Data excerpts

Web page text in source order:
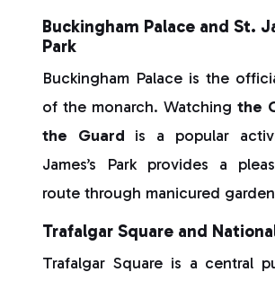
Buckingham Palace and St.
Park
Buckingham Palace is the
of the monarch. Watching the
the Guard is a popular
James’s Park provides a
route through manicured
Trafalgar Square and
Trafalgar Square is a central
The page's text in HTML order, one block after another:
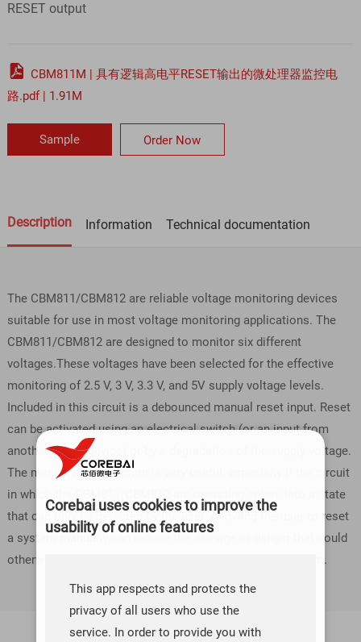
RESET output
 CBM811M | 具有逻辑高电平RESET输出的微处理器监控电
路.pdf | 1.91M
Sample Order Now
Description Information Technical documentation
The CBM811/CBM812 are reliable voltage monitoring devices
suitable for use in most voltage monitoring applications. The
CBM811/CBM812 are designed to monitor six different
voltages.These voltages have been selected for the effective
monitoring of 2.5 V, 3 V, 3.3 V, and 5V supply voltage levels.
Included in this circuit is a debounced manual reset input. Reset
can be activated using an electrical switch (or an input from
another digital device) or by a degradation of the supply voltage.
The manual reset function is very useful, especially if the circuit
in which the CBM811/CBM812 are operating enters into a state
that can only be detected by the user. Allowing the user to reset
a system manually can reduce the damage or danger that could
otherwise be caused by an out-of-control or locked system.
Corebai uses cookies to improve the
usability of online features
This app respects and protects the
privacy of all users who use the
service. In order to provide you with
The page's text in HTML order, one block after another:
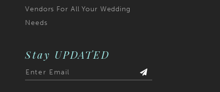
Vendors For All Your Wedding
Needs
Stay UPDATED
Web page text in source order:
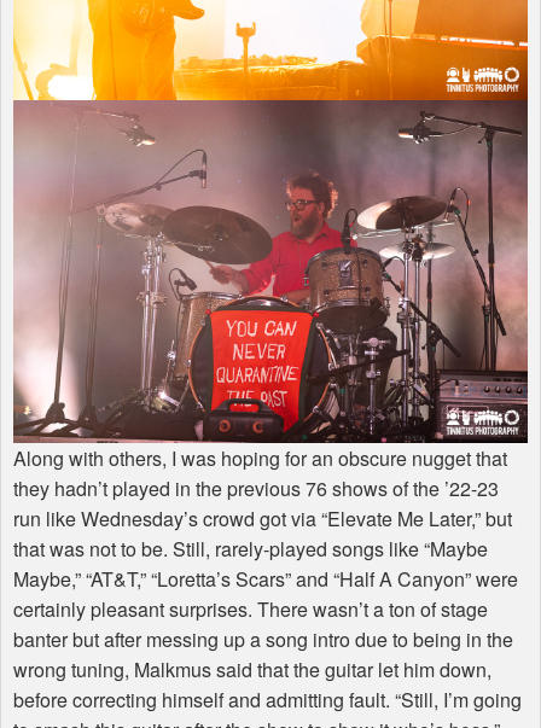
Along with others, I was hoping for an obscure nugget that
they hadn’t played in the previous 76 shows of the ’22-23
run like Wednesday’s crowd got via “Elevate Me Later,” but
that was not to be. Still, rarely-played songs like “Maybe
Maybe,” “AT&T,” “Loretta’s Scars” and “Half A Canyon” were
certainly pleasant surprises. There wasn’t a ton of stage
banter but after messing up a song intro due to being in the
wrong tuning, Malkmus said that the guitar let him down,
before correcting himself and admitting fault. “Still, I’m going
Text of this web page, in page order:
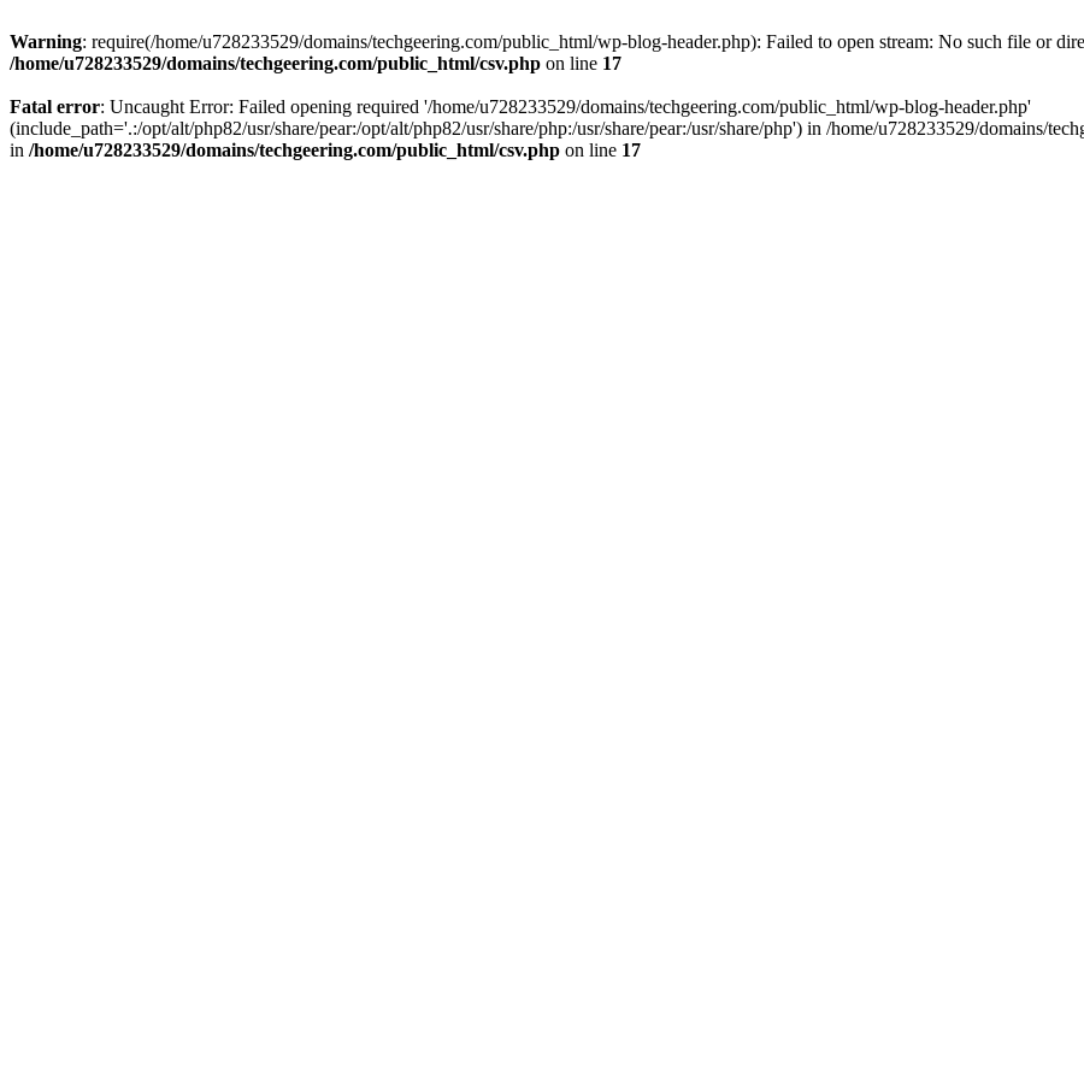
Warning: require(/home/u728233529/domains/techgeering.com/public_html/wp-blog-header.php): Failed to open stream: No such file or
/home/u728233529/domains/techgeering.com/public_html/csv.php on line 17
Fatal error: Uncaught Error: Failed opening required '/home/u728233529/domains/techgeering.com/public_html/wp-blog-header.php'
(include_path='.:/opt/alt/php82/usr/share/pear:/opt/alt/php82/usr/share/php:/usr/share/pear:/usr/share/php') in /home/u728233529/domains/
in /home/u728233529/domains/techgeering.com/public_html/csv.php on line 17
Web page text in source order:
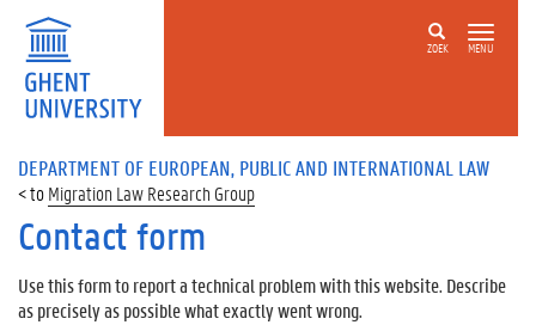
ZOEK MENU
DEPARTMENT OF EUROPEAN, PUBLIC AND INTERNATIONAL LAW
Migration Law Research Group
Contact form
Use this form to report a technical problem with this website. Describe
as precisely as possible what exactly went wrong.
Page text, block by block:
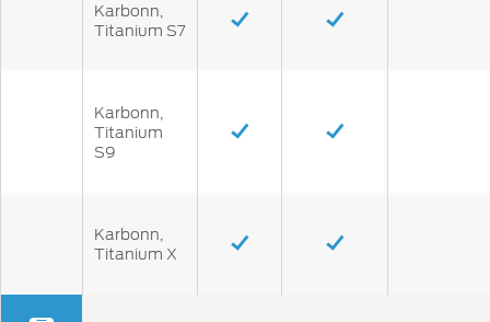
Karbonn,
Titanium S7
Karbonn,
Titanium
S9
Karbonn,
Titanium X
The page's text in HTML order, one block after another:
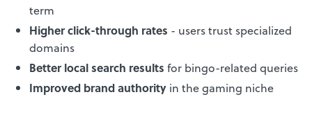
term
Higher click-through rates - users trust specialized
domains
Better local search results for bingo-related queries
Improved brand authority in the gaming niche
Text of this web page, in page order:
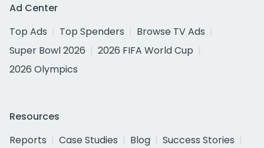
Ad Center
Top Ads
Top Spenders
Browse TV Ads
Super Bowl 2026
2026 FIFA World Cup
2026 Olympics
Resources
Reports
Case Studies Blog
Success Stories
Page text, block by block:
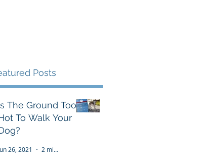
Posts
The Ground Too
To Walk Your
26, 2021 2 min read
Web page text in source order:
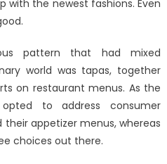
with the newest fashions. Even
pattern that had mixed
world was tapas, together
on restaurant menus. As the
to address consumer
appetizer menus, whereas
choices out there.
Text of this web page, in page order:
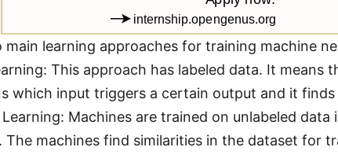
main learning approaches for training machine
This approach has labeled data. It
which input triggers a certain output and it
Machines are trained on unlabeled
The machines find similarities in the dataset for
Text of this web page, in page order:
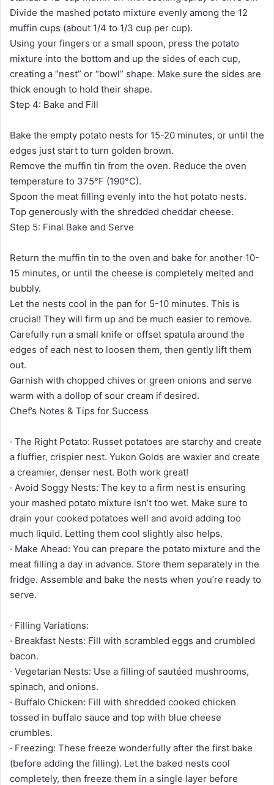
Divide the mashed potato mixture evenly among the 12
muffin cups (about 1/4 to 1/3 cup per cup).
Using your fingers or a small spoon, press the potato
mixture into the bottom and up the sides of each cup,
creating a “nest” or “bowl” shape. Make sure the sides are
thick enough to hold their shape.
Step 4: Bake and Fill
Bake the empty potato nests for 15-20 minutes, or until the
edges just start to turn golden brown.
Remove the muffin tin from the oven. Reduce the oven
temperature to 375°F (190°C).
Spoon the meat filling evenly into the hot potato nests.
Top generously with the shredded cheddar cheese.
Step 5: Final Bake and Serve
Return the muffin tin to the oven and bake for another 10-
15 minutes, or until the cheese is completely melted and
bubbly.
Let the nests cool in the pan for 5-10 minutes. This is
crucial! They will firm up and be much easier to remove.
Carefully run a small knife or offset spatula around the
edges of each nest to loosen them, then gently lift them
out.
Garnish with chopped chives or green onions and serve
warm with a dollop of sour cream if desired.
Chef’s Notes & Tips for Success
· The Right Potato: Russet potatoes are starchy and create
a fluffier, crispier nest. Yukon Golds are waxier and create
a creamier, denser nest. Both work great!
· Avoid Soggy Nests: The key to a firm nest is ensuring
your mashed potato mixture isn’t too wet. Make sure to
drain your cooked potatoes well and avoid adding too
much liquid. Letting them cool slightly also helps.
· Make Ahead: You can prepare the potato mixture and the
meat filling a day in advance. Store them separately in the
fridge. Assemble and bake the nests when you’re ready to
serve.
· Filling Variations:
· Breakfast Nests: Fill with scrambled eggs and crumbled
bacon.
· Vegetarian Nests: Use a filling of sautéed mushrooms,
spinach, and onions.
· Buffalo Chicken: Fill with shredded cooked chicken
tossed in buffalo sauce and top with blue cheese
crumbles.
· Freezing: These freeze wonderfully after the first bake
(before adding the filling). Let the baked nests cool
completely, then freeze them in a single layer before
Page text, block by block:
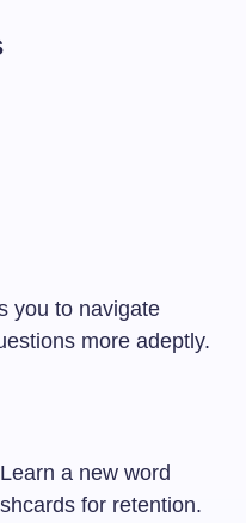
you to navigate
more adeptly.
a new word
for retention.
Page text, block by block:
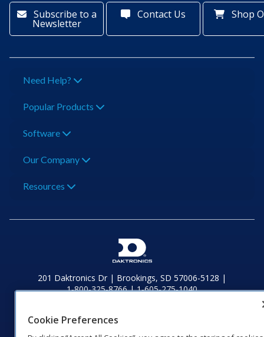
Subscribe to a
Newsletter
Contact Us Shop
Need Help?
Popular Products
Software
Our Company
Resources
201 Daktronics Dr | Brookings, SD 57006-5128 |
1‑800‑325‑8766 | 1‑605‑275‑1040
Cookie Preferences
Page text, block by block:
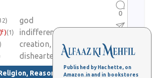
Published by Hachette, on
Amazon.in and in bookstores
god
(1)
indifference, estranged
creation, people
disheartened, dismayed
Reason, & Tradition (75)
0
2.5K
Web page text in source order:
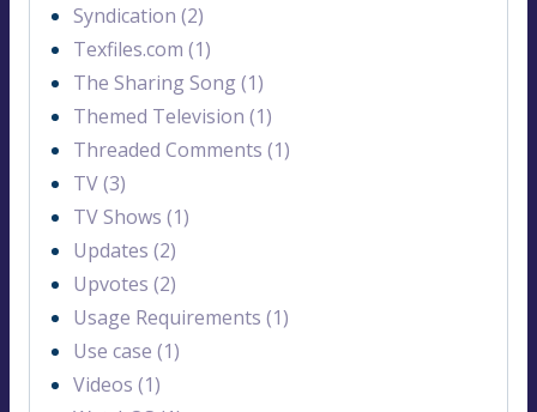
Syndication (2)
Texfiles.com (1)
The Sharing Song (1)
Themed Television (1)
Threaded Comments (1)
TV (3)
TV Shows (1)
Updates (2)
Upvotes (2)
Usage Requirements (1)
Use case (1)
Videos (1)
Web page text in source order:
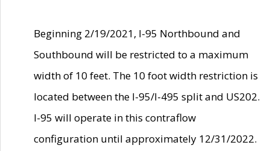
Beginning 2/19/2021, I-95 Northbound and
Southbound will be restricted to a maximum
width of 10 feet. The 10 foot width restriction is
located between the I-95/I-495 split and US202.
I-95 will operate in this contraflow
configuration until approximately 12/31/2022.
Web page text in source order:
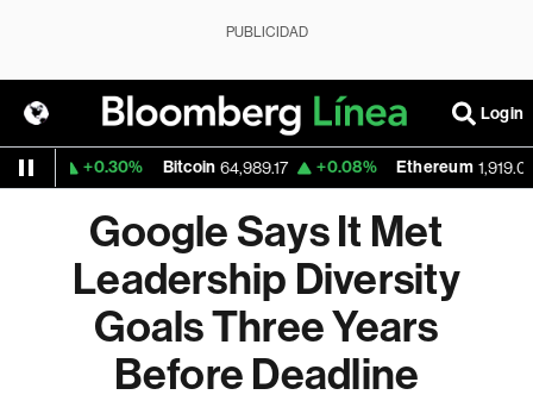
PUBLICIDAD
Login
+0.30% Bitcoin 64,989.17 +0.08% Ethereum 1,919.098
Google Says It Met
Leadership Diversity
Goals Three Years
Before Deadline
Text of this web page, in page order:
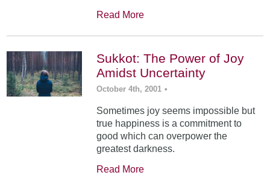
Read More
Sukkot: The Power of Joy
Amidst Uncertainty
October 4th, 2001 •
Sometimes joy seems impossible but
true happiness is a commitment to
good which can overpower the
greatest darkness.
Read More
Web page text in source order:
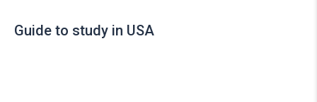
Guide to study in USA
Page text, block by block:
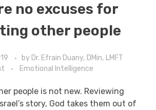
no excuses for
other people
by Dr. Efrain Duany, DMin, LMFT
Emotional Intelligence
people is not new. Reviewing
story, God takes them out of
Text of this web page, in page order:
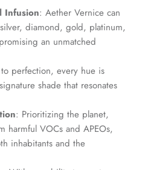
Infusion: Aether Vernice can
diamond, gold, platinum,
an unmatched
perfection, every hue is
shade that resonates
: Prioritizing the planet,
harmful VOCs and APEOs,
inhabitants and the
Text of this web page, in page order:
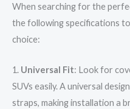
When searching for the
the following specifications
choice:
1. Universal Fit: Look for
SUVs easily. A universal
straps, making installation a
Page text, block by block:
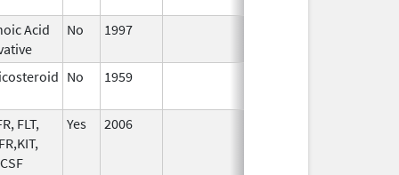
Acid
No 1997
No 1959
FLT,
Yes 2006
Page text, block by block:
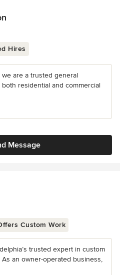
Hires
are a trusted general
residential and commercial
Message
Custom Work
trusted expert in custom
an owner-operated business,
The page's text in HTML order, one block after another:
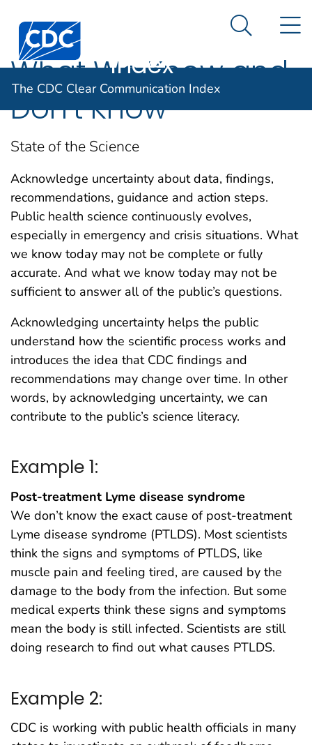
An official website of the United States government
Here's how you know
Centers for Disease Control and Prevention. CDC
The CDC Clear
Communication
Index
Search
The CDC Clear Communication Index
What We Know and
Don’t Know
State of the Science
Acknowledge uncertainty about data, findings,
recommendations, guidance and action steps.
Public health science continuously evolves,
especially in emergency and crisis situations. What
we know today may not be complete or fully
accurate. And what we know today may not be
sufficient to answer all of the public’s questions.
Acknowledging uncertainty helps the public
understand how the scientific process works and
introduces the idea that CDC findings and
recommendations may change over time. In other
words, by acknowledging uncertainty, we can
contribute to the public’s science literacy.
Example 1:
Post-treatment Lyme disease syndrome
We don’t know the exact cause of post-treatment
Lyme disease syndrome (PTLDS). Most scientists
think the signs and symptoms of PTLDS, like
muscle pain and feeling tired, are caused by the
damage to the body from the infection. But some
medical experts think these signs and symptoms
mean the body is still infected. Scientists are still
doing research to find out what causes PTLDS.
Example 2:
CDC is working with public health officials in many
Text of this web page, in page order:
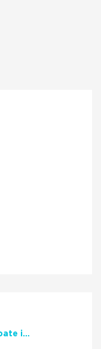
NCTE Members Invited to Participate in Study of Teacher Experience
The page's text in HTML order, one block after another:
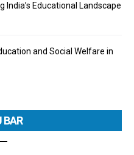
Educational Landscape
and Social Welfare in
BAR
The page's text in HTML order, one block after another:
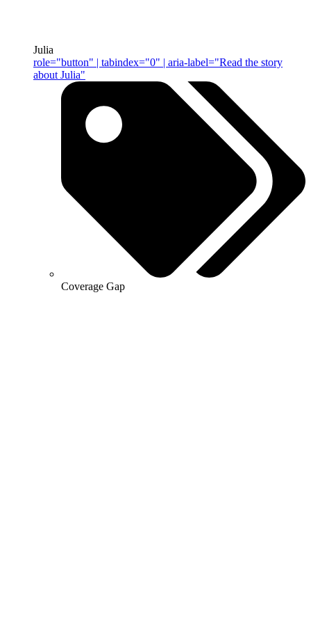
Julia
role="button" | tabindex="0" | aria-label="Read the story
about Julia"
Coverage Gap
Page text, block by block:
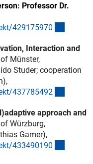
Professor Dr.
429175970
Interaction and
Münster,
Studer; cooperation
437785492
approach and
Würzburg,
Gamer),
433490190
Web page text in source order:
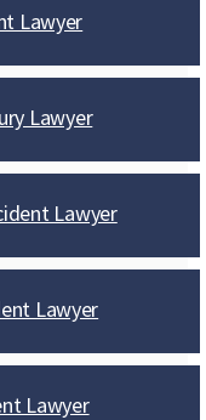
Lawyer
Lawyer
Lawyer
Lawyer
Lawyer
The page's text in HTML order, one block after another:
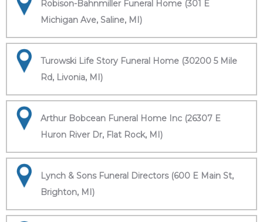
Robison-Bahnmiller Funeral Home (301 E
Michigan Ave, Saline, MI)
Turowski Life Story Funeral Home (30200 5 Mile
Rd, Livonia, MI)
Arthur Bobcean Funeral Home Inc (26307 E
Huron River Dr, Flat Rock, MI)
Lynch & Sons Funeral Directors (600 E Main St,
Brighton, MI)
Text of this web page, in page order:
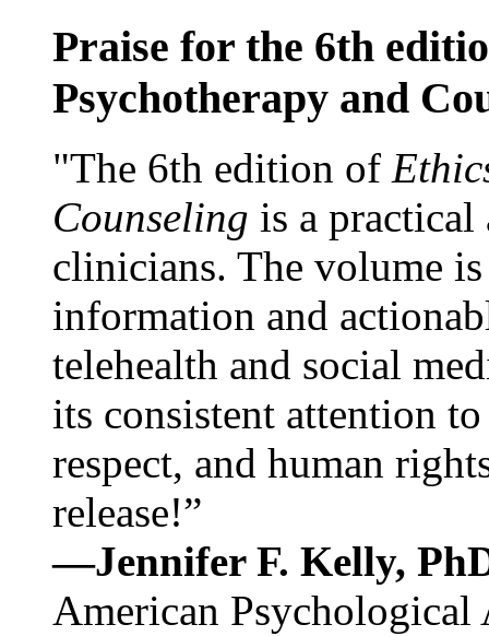
Praise for the 6th
Psychotherapy and
"The 6th edition of
Counseling is a practical
clinicians. The volume
information and
telehealth and social
its consistent attention
respect, and human
release!”
—Jennifer F. Kelly,
American Psychological
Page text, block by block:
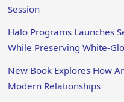
Session
Halo Programs Launches
While Preserving White-
New Book Explores How
Modern Relationships
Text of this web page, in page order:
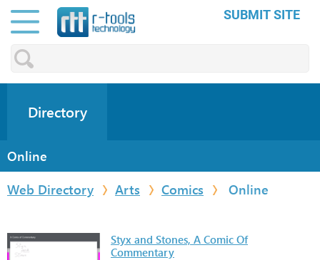
SUBMIT SITE
Directory
Online
Web Directory
Arts Comics Online
Styx and Stones, A Comic Of
Commentary
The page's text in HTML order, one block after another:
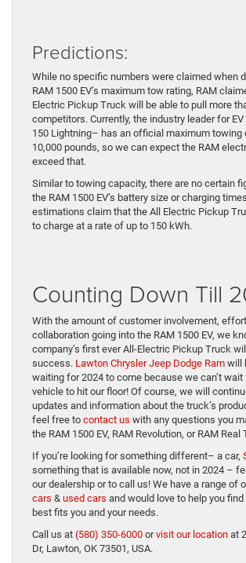
Predictions:
While no specific numbers were claimed when
RAM 1500 EV’s maximum tow rating, RAM
Electric Pickup Truck will be able to pull more
competitors. Currently, the industry leader for
150 Lightning– has an official maximum towing
10,000 pounds, so we can expect the RAM
exceed that.
Similar to towing capacity, there are no certain
the RAM 1500 EV’s battery size or charging
estimations claim that the All Electric Pickup
to charge at a rate of up to 150 kWh.
Counting Down Till
With the amount of customer involvement,
collaboration going into the RAM 1500 EV, we
company’s first ever All-Electric Pickup Truck
success. Lawton Chrysler Jeep Dodge Ram will
waiting for 2024 to come because we can’t
vehicle to hit our floor! Of course, we will
updates and information about the truck’s
feel free to contact us with any questions you
the RAM 1500 EV, RAM Revolution, or RAM Real
If you’re looking for something different– a car,
something that is available now, not in 2024 –
our dealership or to call us! We have a range of
cars & used cars and would love to help you
best fits you and your needs.
Call us at (580) 350-6000 orvisit our location at
Dr, Lawton, OK 73501, USA.
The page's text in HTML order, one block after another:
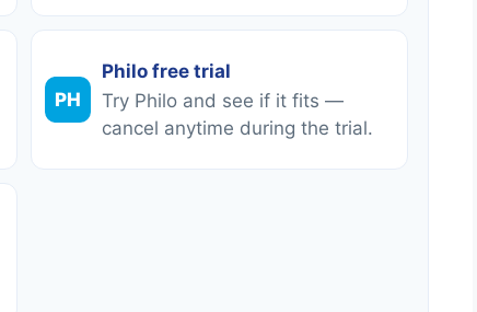
PH
Philo free trial
Try Philo and see if it fits —
cancel anytime during the trial.

[Exercise]
Look above for the line with "NCTE Members Invited", then print it and each line after it down to and including the line with "Lynch & Sons". Leave out the pictures and keep the wording exact.

[Result]
NCTE Members Invited to Participate in Study of Teacher Experience
The page's text in HTML order, one block after another:
Educational Landscape
and Social Welfare in
BAR
The page's text in HTML order, one block after another:
Julia
role="button" | tabindex="0" | aria-label="Read the story
about Julia"
Coverage Gap
Page text, block by block:
Professor Dr.
429175970
Interaction and
Münster,
Studer; cooperation
437785492
approach and
Würzburg,
Gamer),
433490190
Web page text in source order:
Lawyer
Lawyer
Lawyer
Lawyer
Lawyer
The page's text in HTML order, one block after another:
Robison-Bahnmiller Funeral Home (301 E
Michigan Ave, Saline, MI)
Turowski Life Story Funeral Home (30200 5 Mile
Rd, Livonia, MI)
Arthur Bobcean Funeral Home Inc (26307 E
Huron River Dr, Flat Rock, MI)
Lynch & Sons Funeral Directors (600 E Main St,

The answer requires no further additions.